9 High Court Rules 2016, r 6.8.
(2)If a direction is given under subclause (1)(a) in respect of a document, the document must be treated as having been served at the place—
(a)at which the document is likely to have come to the notice of the person to be served; or
(b)where that person was or is likely to have been on the happening of the event or the expiry of the time specified under subclause (1)(a)(ii).
[49] I am satisfied on the evidence that orders for substituted service are warranted and the grounds made out.
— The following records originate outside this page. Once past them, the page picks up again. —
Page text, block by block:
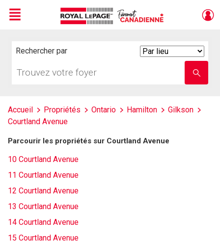
Menu
Rechercher par
votre
nom
Accueil Propriétés Ontario Hamilton
Gilkson
Courtland Avenue
Parcourir les propriétés sur Courtland Avenue
10 Courtland Avenue
11 Courtland Avenue
12 Courtland Avenue
13 Courtland Avenue
14 Courtland Avenue
15 Courtland Avenue
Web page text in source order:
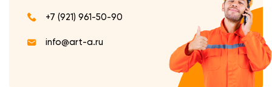
+7 (921) 961-50-90
info@art-a.ru
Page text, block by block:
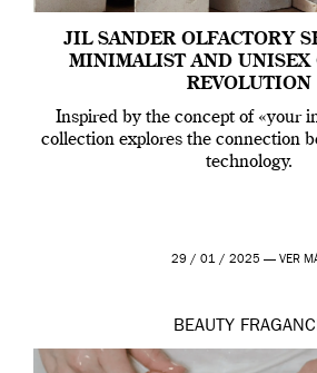
JIL SANDER OLFACTORY
MINIMALIST AND UNISEX
REVOLUTION
Inspired by the concept of «your
collection explores the connection
technology.
29 / 01 / 2025 — VER
BEAUTY
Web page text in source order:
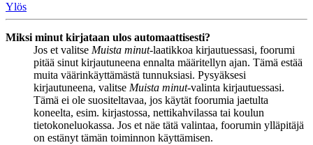
Ylös
Miksi minut kirjataan ulos automaattisesti?
Jos et valitse Muista minut-laatikkoa kirjautuessasi, foorumi
pitää sinut kirjautuneena ennalta määritellyn ajan. Tämä estää
muita väärinkäyttämästä tunnuksiasi. Pysyäksesi
kirjautuneena, valitse Muista minut-valinta kirjautuessasi.
Tämä ei ole suositeltavaa, jos käytät foorumia jaetulta
koneelta, esim. kirjastossa, nettikahvilassa tai koulun
tietokoneluokassa. Jos et näe tätä valintaa, foorumin ylläpitäjä
on estänyt tämän toiminnon käyttämisen.
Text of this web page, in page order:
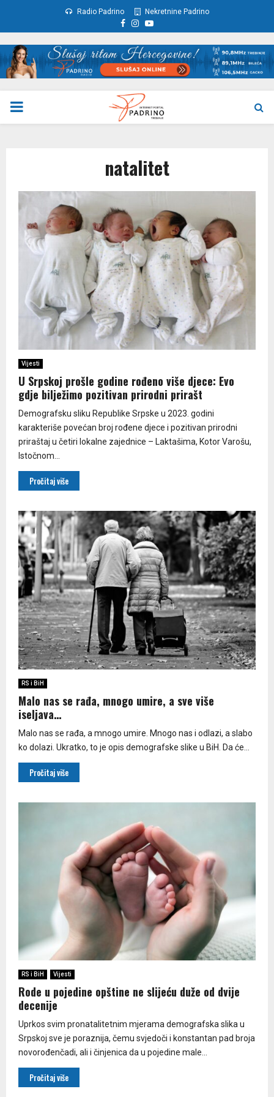
Radio Padrino Nekretnine Padrino
Facebook
Instagram
Youtube
PRIMARY
natalitet
Vijesti
U Srpskoj prošle godine rođeno više djece: Еvo
gdje bilježimo pozitivan prirodni prirašt
Demografsku sliku Republike Srpske u 2023. godini
karakteriše povećan broj rođene djece i pozitivan prirodni
priraštaj u četiri lokalne zajednice – Laktašima, Kotor Varošu,
Istočnom...
Pročitaj više
RS i BiH
Malo nas se rađa, mnogo umire, a sve više
iseljava…
Malo nas se rađa, a mnogo umire. Mnogo nas i odlazi, a slabo
ko dolazi. Ukratko, to je opis demografske slike u BiH. Da će...
Pročitaj više
RS i BiH Vijesti
Rode u pojedine opštine ne slijeću duže od dvije
decenije
Uprkos svim pronatalitetnim mjerama demografska slika u
Srpskoj sve je poraznija, čemu svjedoči i konstantan pad broja
novorođenčadi, ali i činjenica da u pojedine male...
Pročitaj više
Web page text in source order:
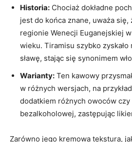
Historia: Chociaż dokładne
jest do końca znane, uważa się,
regionie Wenecji Euganejskiej
wieku. Tiramisu szybko
sławę, stając się synonimem
Warianty: Ten kawowy
w różnych wersjach, na
dodatkiem różnych owoców
bezalkoholowej, zastępując
Zarówno jego kremowa tekstura,
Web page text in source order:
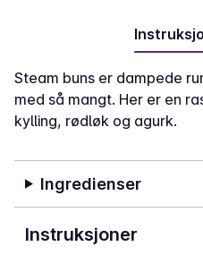
Steam buns er dampede
med så mangt. Her er en
kylling, rødløk og agurk.
Ingredienser
Instruksjoner
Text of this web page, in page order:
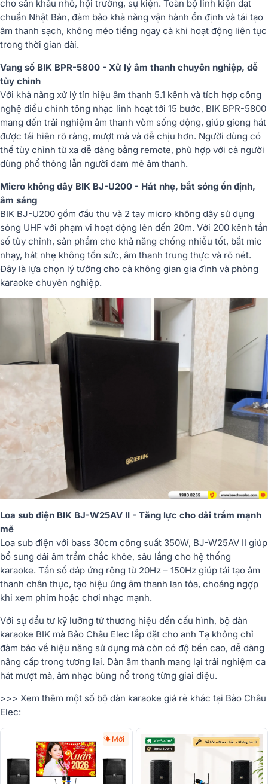
cho sân khấu nhỏ, hội trường, sự kiện. Toàn bộ linh kiện đạt
chuẩn Nhật Bản, đảm bảo khả năng vận hành ổn định và tái tạo
âm thanh sạch, không méo tiếng ngay cả khi hoạt động liên tục
trong thời gian dài.
Vang số BIK BPR-5800 - Xử lý âm thanh chuyên nghiệp, dễ
tùy chỉnh
Với khả năng xử lý tín hiệu âm thanh 5.1 kênh và tích hợp công
nghệ điều chỉnh tông nhạc linh hoạt tới 15 bước, BIK BPR-5800
mang đến trải nghiệm âm thanh vòm sống động, giúp giọng hát
được tái hiện rõ ràng, mượt mà và dễ chịu hơn. Người dùng có
thể tùy chỉnh từ xa dễ dàng bằng remote, phù hợp với cả người
dùng phổ thông lẫn người đam mê âm thanh.
Micro không dây BIK BJ-U200 - Hát nhẹ, bắt sóng ổn định,
âm sáng
BIK BJ-U200 gồm đầu thu và 2 tay micro không dây sử dụng
sóng UHF với phạm vi hoạt động lên đến 20m. Với 200 kênh tần
số tùy chỉnh, sản phẩm cho khả năng chống nhiễu tốt, bắt mic
nhạy, hát nhẹ không tốn sức, âm thanh trung thực và rõ nét.
Đây là lựa chọn lý tưởng cho cả không gian gia đình và phòng
karaoke chuyên nghiệp.
Loa sub điện BIK BJ-W25AV II - Tăng lực cho dải trầm mạnh
mẽ
Loa sub điện với bass 30cm công suất 350W, BJ-W25AV II giúp
bổ sung dải âm trầm chắc khỏe, sâu lắng cho hệ thống
karaoke. Tần số đáp ứng rộng từ 20Hz – 150Hz giúp tái tạo âm
thanh chân thực, tạo hiệu ứng âm thanh lan tỏa, choáng ngợp
khi xem phim hoặc chơi nhạc mạnh.
Với sự đầu tư kỹ lưỡng từ thương hiệu đến cấu hình, bộ dàn
karaoke BIK mà Bảo Châu Elec lắp đặt cho anh Tạ không chỉ
đảm bảo về hiệu năng sử dụng mà còn có độ bền cao, dễ dàng
nâng cấp trong tương lai. Dàn âm thanh mang lại trải nghiệm ca
hát mượt mà, âm nhạc bùng nổ trong từng giai điệu.
>>> Xem thêm một số bộ dàn karaoke giá rẻ khác tại Bảo Châu
Elec:
Mới

I therefore make the following orders:
(a)Directing the plaintiffs to provide to the defendants’ solicitors the most recent electronic contact details for Wei Wang within 5 working days;
(b)Service of the application for non-party discovery on Wei Wang is deemed effective by:
(i)emailing or otherwise electronically communicating the application for non-party discovery and supporting affidavit to Wei Wang in reliance on the electronic contact details provided by the plaintiffs; and
(ii)re-serving the application for non-party discovery and supporting affidavit on the plaintiffs’ solicitor, Lucy Chu at Lucy Chu Lawyers.
[50] The application for substituted service in respect of non-party discovery against the ANZ and ASB, directed by this Court to be served on Danzen Quncuo and Abudula Alapati, presents a more difficult practical problem for the defendants. Nonetheless, I am satisfied that the plaintiffs’ own pleading provides a workable solution.
[51] In addition to the orders made at [49] I make the following directions and orders:
(a)I direct the ANZ and ASB to forward the application for non-party discovery of bank statements of accounts held by Danzen Quncuo and Abdula Alapati and supporting affidavit to their respective customers by electronic means and to confirm they have done so by memorandum to the Court within 28 days;
(b)I direct the plaintiffs to forward the application for non-party discovery of bank statements of accounts held by Danzen Quncuo and Abdula Alapati and supporting affidavits to Ms Quncuo and Mr Alapati to their last known electronic address and to confirm by memorandum to the Court that they have done so within 28 days;
(c)Service of the applications is deemed effective once:
(i)The Court receives confirmation from the ANZ and ASB as to
(a) above and from the plaintiffs as to (b) above.
Costs
[52] The defendants have largely succeeded in their applications. They are entitled to costs on a 2B basis. Costs are to include steps taken in respect of the plaintiffs’ applications which I have deemed abandoned. While Mr Scampion urged me to reserve costs on the plaintiffs’ application in case it should be resurrected, it is more appropriate to deal with costs now. If the application is resurrected in future, the impact of costs paid at this time can be factored into any future application for costs.
[53] If the parties are unable to agree on the quantum of costs on a 2B basis, sequential memoranda are to be filed within 21 days, of no more than 3 pages in length. In that event, I will deal with the question of costs on the papers if necessary.